More than anything, the family just wants to know how to get him out. So far, they haven’t been able to contact Brayan, nor have they seen him in the photos or videos released by Bukele and the Salvadoran government when the deportees first arrived.

Amine Ester Benavides, Erly Palencia

For now, the family continues to wait. Their most tangible hope for Brayan’s release lies with a law firm hired by the Venezuelan government. The firm, Bufete Grupo Ortega, has petitioned El Salvador’s Supreme Court to transfer the detainees to immigration detention centers and to ensure they are provided with basic rights — healthcare, food, and communication with their families — while their legal situations are clarified.

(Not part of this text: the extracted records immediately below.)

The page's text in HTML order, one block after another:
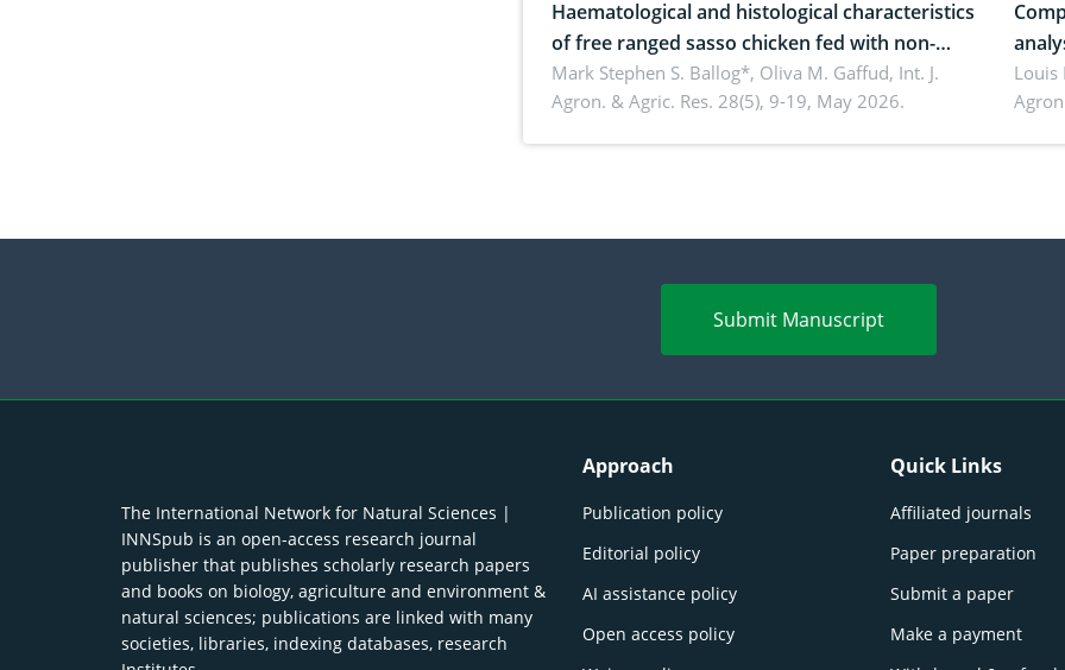
Haematological and histological characteristics
of free ranged sasso chicken fed with non-
conventional feedstuffs
Mark Stephen S. Ballog*, Oliva M. Gaffud, Int. J.
Agron. & Agric. Res. 28(5), 9-19, May 2026.
Louis
Submit Manuscript
The International Network for Natural Sciences |
INNSpub is an open-access research journal
publisher that publishes scholarly research papers
and books on biology, agriculture and environment &
natural sciences; publications are linked with many
societies, libraries, indexing databases, research
Approach
Publication policy
Editorial policy
AI assistance policy
Open access policy
Quick Links
Affiliated journals
Paper preparation
Submit a paper
Make a payment
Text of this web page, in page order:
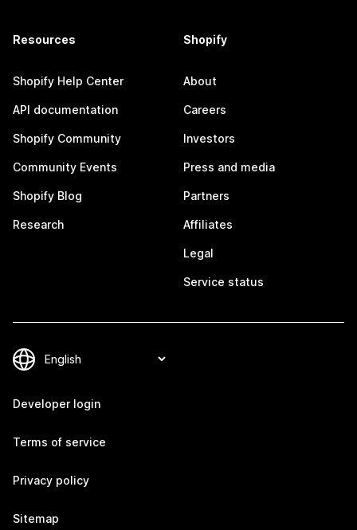
Resources
Shopify Help Center
API documentation
Shopify Community
Community Events
Shopify Blog
Research
Shopify
About
Careers
Investors
Press and media
Partners
Affiliates
Legal
Service status
Developer login
Terms of service
Privacy policy
Sitemap
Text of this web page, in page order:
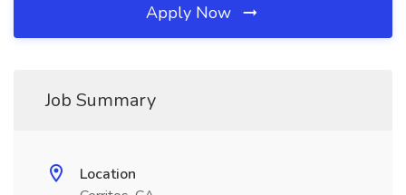
Apply Now
Job Summary
Location
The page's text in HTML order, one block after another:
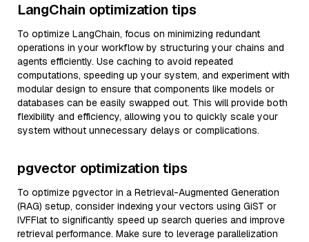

Brayan’s father says that Amine Ester has been in a state of shock for the past month. “You ask her something, and she doesn’t speak — she freezes. I try to talk to her, to calm her down, telling her we need to take care of our granddaughter,” he says.

The little girl believes her father is away on a work trip and is simply too busy to call. Before Brayan’s arrest, they spoke nearly every day.

“What [Trump] is doing isn’t justice,” says Erly Sr. “What he’s achieving is making everyone go on the warpath because he’s leaving them no other way to act.”